He’s never been caught. He doesn’t seem to stray from Russia. His victims are mostly companies from the West. And he’s found ways to spy for his country, which undoubtedly adds to his patina of untouchability. But if Bogachev was beyond the reach of the law, his criminal infrastructure was not. The triumph of this case wasn’t that an indictment was unsealed. It was that law enforcement was able to take down his giant botnet. How? Just as the criminals were able to wreak havoc through an international confederation, law enforcement succeeded by marshalling their own international gang. The press release celebrating the takedown credited the work of officers in no fewer than a dozen countries.
Paul Rosenzweig wrote about the case in Lawfare. Rosenzweig was impressed by the broad cooperation—most surprisingly Ukraine’s.
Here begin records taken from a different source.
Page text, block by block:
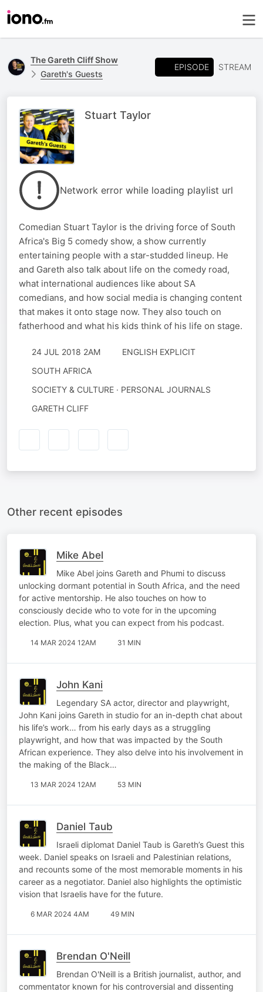
The Gareth Cliff Show
Gareth's Guests
EPISODE STREAM
Stuart Taylor
Network error while loading playlist url
Comedian Stuart Taylor is the driving force of South
Africa's Big 5 comedy show, a show currently
entertaining people with a star-studded lineup. He
and Gareth also talk about life on the comedy road,
what international audiences like about SA
comedians, and how social media is changing content
that makes it onto stage now. They also touch on
fatherhood and what his kids think of his life on stage.
24 JUL 2018 2AM
ENGLISH EXPLICIT
SOUTH AFRICA
SOCIETY & CULTURE · PERSONAL JOURNALS
GARETH CLIFF
Other recent episodes
Mike Abel
Mike Abel joins Gareth and Phumi to discuss
unlocking dormant potential in South Africa, and the need
for active mentorship. He also touches on how to
consciously decide who to vote for in the upcoming
election. Plus, what you can expect from his podcast.
14 MAR 2024 12AM 31 MIN
John Kani
Legendary SA actor, director and playwright,
John Kani joins Gareth in studio for an in-depth chat about
his life’s work… from his early days as a struggling
playwright, and how that was impacted by the South
African experience. They also delve into his involvement in
the making of the Black…
13 MAR 2024 12AM 53 MIN
Daniel Taub
Israeli diplomat Daniel Taub is Gareth’s Guest this
week. Daniel speaks on Israeli and Palestinian relations,
and recounts some of the most memorable moments in his
career as a negotiator. Daniel also highlights the optimistic
vision that Israelis have for the future.
6 MAR 2024 4AM 49 MIN
Brendan O'Neill
Brendan O'Neill is a British journalist, author, and
commentator known for his controversial and dissenting
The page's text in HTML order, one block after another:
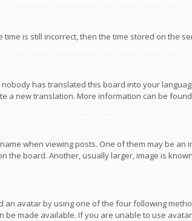
is still incorrect, then the time stored on the
has translated this board into your
a new translation. More information can be
when viewing posts. One of them may be
the board. Another, usually larger, image is
an avatar by using one of the four following
made available. If you are unable to use
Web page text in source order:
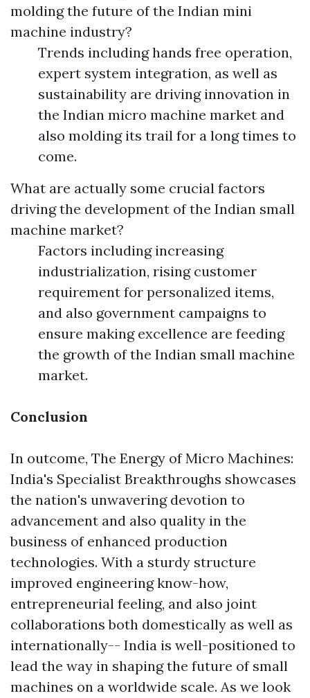
molding the future of the Indian mini
machine industry?
Trends including hands free operation,
expert system integration, as well as
sustainability are driving innovation in
the Indian micro machine market and
also molding its trail for a long times to
come.
What are actually some crucial factors
driving the development of the Indian small
machine market?
Factors including increasing
industrialization, rising customer
requirement for personalized items,
and also government campaigns to
ensure making excellence are feeding
the growth of the Indian small machine
market.
Conclusion
In outcome, The Energy of Micro Machines:
India's Specialist Breakthroughs showcases
the nation's unwavering devotion to
advancement and also quality in the
business of enhanced production
technologies. With a sturdy structure
improved engineering know-how,
entrepreneurial feeling, and also joint
collaborations both domestically as well as
internationally-- India is well-positioned to
lead the way in shaping the future of small
machines on a worldwide scale. As we look

Authorities there seized servers in contested territory: “a remarkable commitment from an unstable government,” Rosenzweig wrote. “As with the Chinese indictment [from the previous week], this case was brought in Pittsburgh,” he noted, “which is an odd location to choose. Apparently, the office is developing an expertise in cyber crime.” He concluded by complimenting “an effective use of law enforcement” and an “aggressive use of criminal law” that together signaled “that the U.S. is willing to take steps in defending its networks that it has heretofore been a bit reluctant to take.”
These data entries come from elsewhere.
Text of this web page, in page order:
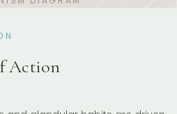
Action
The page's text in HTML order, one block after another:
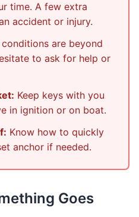
time. A few extra
accident or injury.
conditions are beyond
to ask for help or
Keep keys with you
in ignition or on boat.
Know how to quickly
anchor if needed.
Goes
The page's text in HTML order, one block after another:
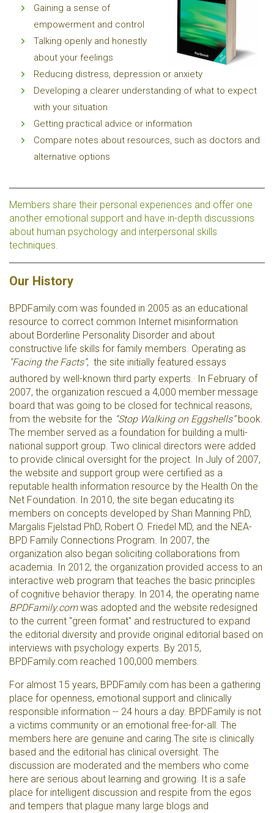
Gaining a sense of
empowerment and control
Talking openly and honestly
about your feelings
Reducing distress, depression or anxiety
Developing a clearer understanding of what to expect
with your situation
Getting practical advice or information
Compare notes about resources, such as doctors and
alternative options
Members share their personal experiences and offer one
another emotional support and have in-depth discussions
about human psychology and interpersonal skills
techniques.
Our History
BPDFamily.com was founded in 2005 as an educational
resource to correct common Internet misinformation
about Borderline Personality Disorder and about
constructive life skills for family members. Operating as
"Facing the Facts”, the site initially featured essays
authored by well-known third party experts..
In February of
2007, the organization rescued a 4,000 member message
board that was going to be closed for technical reasons,
from the website for the “Stop Walking on Eggshells”book.
The member served as a foundation for building a multi-
national support group. Two clinical directors were added
to provide clinical oversight for the project. In July of 2007,
the website and support group were certified as a
reputable health information resource by the Health On the
Net Foundation. In 2010, the site began educating its
members on concepts developed by Shari Manning PhD,
Margalis Fjelstad PhD, Robert O. Friedel MD, and the NEA-
BPD Family Connections Program. In 2007, the
organization also began soliciting collaborations from
academia. In 2012, the organization provided access to an
interactive web program that teaches the basic principles
of cognitive behavior therapy. In 2014, the operating name
BPDFamily.comwas adopted and the website redesigned
to the current "green format" and restructured to expand
the editorial diversity and provide original editorial based on
interviews with psychology experts. By 2015,
BPDFamily.com reached 100,000 members.
For almost 15 years, BPDFamily.com has been a gathering
place for openness, emotional support and clinically
responsible information -- 24 hours a day. BPDFamily is not
a victims community or an emotional free-for-all. The
members here are genuine and caring.The site is clinically
based and the editorial has clinical oversight. The
discussion are moderated and the members who come
here are serious about learning and growing. It is a safe
place for intelligent discussion and respite from the egos
and tempers that plague many large blogs and

Equally remarkable, in 2016 the U.S. attorney’s office in Pittsburgh obtained a sealed indictment that alleged a Bulgarian man was part of a gang that bore some resemblance to Bogachev’s. Its victims were small- to medium-size businesses in the U.S. and Western Europe. The Bulgarian was arrested because he was the only one of the group who lived in a country that had an extradition treaty with the United States, and he was promptly sent to Pittsburgh. One of the men was based in Ukraine, where he ran a “bulletproof” hosting service called Avalanche, which registered malicious domains for cyber criminals and hosted their executable malware files on its servers. The investigation of this criminal enterprise continued until 2019, when the U.S. attorney’s office unsealed an indictment that charged 10 men with a conspiracy to steal funds using Avalanche and GozNym malware. None of the men worked directly for a nation-state (as far as could be learned), but five of them were in Russia. The others were in Ukraine, Georgia and Moldova. It looked like just another name-and-shame indictment. That familiar question surfaced again: What was the point?
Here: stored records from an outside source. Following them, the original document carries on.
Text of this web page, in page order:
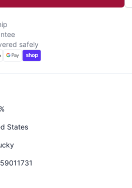
safely
States
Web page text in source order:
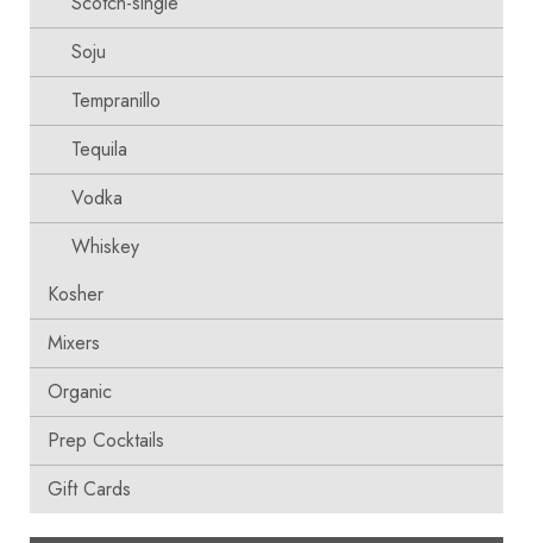
Soju
Tempranillo
Tequila
Vodka
Whiskey
Kosher
Mixers
Organic
Prep Cocktails
Gift Cards
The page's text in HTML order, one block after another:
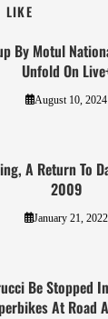
LIKE
By Motul
Unfold On
August 10, 2024
A Return To
2009
January 21, 2022
Be Stopped
At Road
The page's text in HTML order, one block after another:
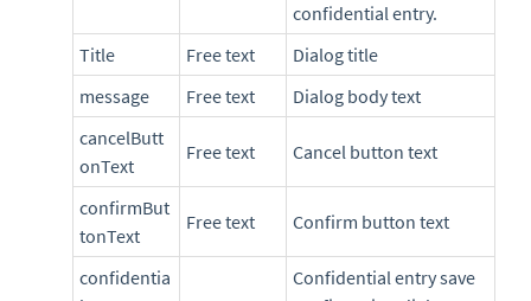
confidential entry.
Title
Free text
Dialog title
message
Free text
Dialog body text
cancelButt
onText
Free text Cancel button text
confirmBut
tonText
Free text Confirm button text
confidentia
Confidential entry save

But the prosecutors and FBI agents in Pittsburgh were not willing to let it go. They flew to The Hague to meet with their counterparts from countries where victim companies were located and where the gang members were based (except Russia). And they agreed to work together to bring as many of the criminals to justice as they could—no matter where that was and no matter who received credit. Germany was a major player. Europol and Eurojust were deeply involved. The five in Russia were beyond their grasp. But much to the surprise of the many naysayers, the others were not. Three, including the ringleader, were arrested in Georgia. One of the FBI agents in Pittsburgh, who helped work the case, testified during the Georgian trial by video linkup. All three were convicted, and the ringleader was sentenced to seven years in prison. The Avalanche administrator was arrested in Ukraine. He escaped, only to be rearrested. Then a judge inexplicably released him pending trial, and he disappeared. The Bulgarian pleaded guilty in Pittsburgh and was sentenced to time served (about three years).
Did these cases transform the landscape? Hardly. There’s no shortage of cyber criminals in Eastern Europe. The downfall of Avalanche and the conviction of four men didn’t put a dent in their ranks. But it was an important step. The Sandworm indictment in October that focused on global attacks was impressive. But putting in the time and effort to develop evidence and relationships with cops and prosecutors far away—and trusting that they would succeed, while knowing that they would get the credit if they did—was no small thing. It’s how you build teams. It’s how you support the rule of law in places that have less experience with it.
Maybe it’s time to stop asking that question about indictments. Here’s the bottom line. If there’s ever going to be a real chance in the legal realm to make a dent on cyberattacks—whether the perpetrators are nation-states, organized gangs or individuals—the good guys will have to show they know how to collaborate at least as well as the bad guys. Some of them seem to have gotten that message.